[Data extracted from a collection]
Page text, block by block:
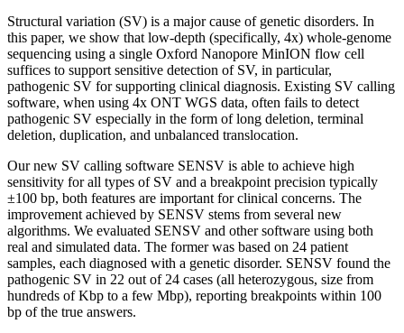
Structural variation (SV) is a major cause of genetic disorders. In
this paper, we show that low-depth (specifically, 4x) whole-genome
sequencing using a single Oxford Nanopore MinION flow cell
suffices to support sensitive detection of SV, in particular,
pathogenic SV for supporting clinical diagnosis. Existing SV calling
software, when using 4x ONT WGS data, often fails to detect
pathogenic SV especially in the form of long deletion, terminal
deletion, duplication, and unbalanced translocation.
Our new SV calling software SENSV is able to achieve high
sensitivity for all types of SV and a breakpoint precision typically
±100 bp, both features are important for clinical concerns. The
improvement achieved by SENSV stems from several new
algorithms. We evaluated SENSV and other software using both
real and simulated data. The former was based on 24 patient
samples, each diagnosed with a genetic disorder. SENSV found the
pathogenic SV in 22 out of 24 cases (all heterozygous, size from
hundreds of Kbp to a few Mbp), reporting breakpoints within 100
bp of the true answers.

TASK REQUIREMENTS |
Write the records out again verbatim and omit the pictures they contain.

RESPONSE |
Page text, block by block:
Structural variation (SV) is a major cause of genetic disorders. In
this paper, we show that low-depth (specifically, 4x) whole-genome
sequencing using a single Oxford Nanopore MinION flow cell
suffices to support sensitive detection of SV, in particular,
pathogenic SV for supporting clinical diagnosis. Existing SV calling
software, when using 4x ONT WGS data, often fails to detect
pathogenic SV especially in the form of long deletion, terminal
deletion, duplication, and unbalanced translocation.
Our new SV calling software SENSV is able to achieve high
sensitivity for all types of SV and a breakpoint precision typically
±100 bp, both features are important for clinical concerns. The
improvement achieved by SENSV stems from several new
algorithms. We evaluated SENSV and other software using both
real and simulated data. The former was based on 24 patient
samples, each diagnosed with a genetic disorder. SENSV found the
pathogenic SV in 22 out of 24 cases (all heterozygous, size from
hundreds of Kbp to a few Mbp), reporting breakpoints within 100
bp of the true answers.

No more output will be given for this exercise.